The heating terminal heat dissipating device in northern towns mainly comprises a fan coil, a radiator, a floor heating coil, a hot air curtain and the like, wherein the radiator has higher specific gravity. The existing building heating system is transformed, and most of the existing building heating system is influenced by factors such as sites, investment, office environments and the like, so that the terminal heat dissipation form is not suitable to be replaced. And the requirement on the water inlet temperature of the radiator of the tail end heat radiation device is high, and a proper heat source needs to be matched. The ground source heat pump buried pipe system is not very suitable to be limited by the field; although the air source heat pump is flexible to arrange, the energy efficiency coefficient is low in heating in northern severe cold and cold areas, and the energy efficiency coefficient reaching 55 ℃ is lower. In winter, the PV/T can generate hot water (waste heat) at 30 ℃, is very suitable for the low-temperature heat source heat-taking side of the high-temperature water source heat pump, and therefore, the heating water temperature is increased by consuming a little electric energy (photovoltaic electricity) through the high-temperature water source heat pump, and the solar heating is realized. Meanwhile, the high-temperature water source heat pump is used for absorbing solar photovoltaic power generation, so that fossil energy consumption is reduced, clean low-carbon heating is realized, and building heating operation cost is reduced.

In view of this, the present utility model has been made.

Disclosure of utility model

The utility model aims to provide a PV/T coupled double-source heat pump building heating system, which realizes clean low-carbon heating by utilizing solar energy and air energy through heat source structure optimization and heat source efficiency improvement, has wide application prospect and is beneficial to popularization and application.
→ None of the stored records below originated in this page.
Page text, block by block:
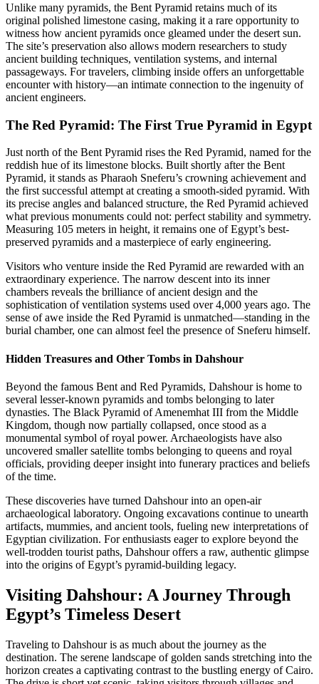
Unlike many pyramids, the Bent Pyramid retains much of its
original polished limestone casing, making it a rare opportunity to
witness how ancient pyramids once gleamed under the desert sun.
The site’s preservation also allows modern researchers to study
ancient building techniques, ventilation systems, and internal
passageways. For travelers, climbing inside offers an unforgettable
encounter with history—an intimate connection to the ingenuity of
ancient engineers.
The Red Pyramid: The First True Pyramid in Egypt
Just north of the Bent Pyramid rises the Red Pyramid, named for the
reddish hue of its limestone blocks. Built shortly after the Bent
Pyramid, it stands as Pharaoh Sneferu’s crowning achievement and
the first successful attempt at creating a smooth-sided pyramid. With
its precise angles and balanced structure, the Red Pyramid achieved
what previous monuments could not: perfect stability and symmetry.
Measuring 105 meters in height, it remains one of Egypt’s best-
preserved pyramids and a masterpiece of early engineering.
Visitors who venture inside the Red Pyramid are rewarded with an
extraordinary experience. The narrow descent into its inner
chambers reveals the brilliance of ancient design and the
sophistication of ventilation systems used over 4,000 years ago. The
sense of awe inside the Red Pyramid is unmatched—standing in the
burial chamber, one can almost feel the presence of Sneferu himself.
Hidden Treasures and Other Tombs in Dahshour
Beyond the famous Bent and Red Pyramids, Dahshour is home to
several lesser-known pyramids and tombs belonging to later
dynasties. The Black Pyramid of Amenemhat III from the Middle
Kingdom, though now partially collapsed, once stood as a
monumental symbol of royal power. Archaeologists have also
uncovered smaller satellite tombs belonging to queens and royal
officials, providing deeper insight into funerary practices and beliefs
of the time.
These discoveries have turned Dahshour into an open-air
archaeological laboratory. Ongoing excavations continue to unearth
artifacts, mummies, and ancient tools, fueling new interpretations of
Egyptian civilization. For enthusiasts eager to explore beyond the
well-trodden tourist paths, Dahshour offers a raw, authentic glimpse
into the origins of Egypt’s pyramid-building legacy.
Visiting Dahshour: A Journey Through
Egypt’s Timeless Desert
Traveling to Dahshour is as much about the journey as the
destination. The serene landscape of golden sands stretching into the
horizon creates a captivating contrast to the bustling energy of Cairo.

In order to achieve the above purpose, the utility model provides a PV/T coupled double-source heat pump building heating system, which comprises a PV/T, a high-temperature water source heat pump, a low-temperature air source heat pump, a heat storage water tank, a tail radiator, a first heat collection control valve, a second heat collection control valve, a first heat storage control valve, a second heat storage control valve, a first air energy heating control valve, a second air energy heating control valve, a first water source heating control valve, a second water source heating control valve, a heat storage pump, a source side pump, a tail end pump, a reverse control integrated machine and a power grid;

The system for monitoring three temperatures of the PV/T outlet, the high-temperature outlet of the heat storage water tank and the outlet of the tail end radiating fin comprises a first temperature sensor, a second temperature sensor and a third temperature sensor, wherein the first temperature sensor is used for monitoring the outlet temperature of the PV/T, the second temperature sensor is used for monitoring the high-temperature outlet temperature of the heat storage water tank, and the third temperature sensor is used for monitoring the outlet temperature of the tail end radiating fin; the controller is respectively connected with the first temperature sensor, the second temperature sensor, the third temperature sensor, the first heat collection control valve, the second heat collection control valve, the first heat storage control valve, the second heat storage control valve, the first air energy heating control valve, the second air energy heating control valve, the first water source heating control valve, the second water source heating control valve, the heat storage pump, the source side pump and the tail end pump;

The outlet of the PV/T, the first heat collection control valve, the high-temperature inlet of the heat storage water tank, the low-temperature outlet of the heat storage water tank, the heat storage pump, the second heat collection control valve and the inlet of the PV/T are sequentially connected through pipelines according to the flowing direction of the heat transfer working medium to form solar heat storage circulation;

The high-temperature outlet of the heat storage water tank, the source side pump, the inlet of the evaporator of the high-temperature water source heat pump unit, the outlet of the evaporator of the high-temperature water source heat pump unit and the low-temperature inlet of the heat storage water tank are sequentially connected through a pipeline according to the flowing direction of a heat transfer working medium to form a water source heat pump heat taking cycle;

The outlet of the condenser of the high-temperature water source heat pump unit, the first water source heating control valve, the inlet of the tail radiator, the outlet of the tail radiator, the tail pump, the second water source heating control valve and the inlet of the condenser of the high-temperature water source heat pump unit are sequentially connected through pipelines according to the flowing direction of heat transfer working media to form a water source heat pump heating cycle;

The outlet of the low-temperature air source heat pump, the first heat storage control valve, the high-temperature inlet of the heat storage water tank, the low-temperature outlet of the heat storage water tank, the heat storage pump, the second heat storage control valve and the inlet of the low-temperature air source heat pump are sequentially connected through pipelines according to the flowing direction of a heat transfer working medium to form an air energy heat storage cycle;

The outlet of the low-temperature air source heat pump, the first air energy heating control valve, the inlet of the tail radiator, the outlet of the tail radiator, the tail pump, the second air energy heating control valve and the inlet of the low-temperature air source heat pump are sequentially connected through pipelines according to the flowing direction of the heat transfer working medium to form an air energy direct heating cycle.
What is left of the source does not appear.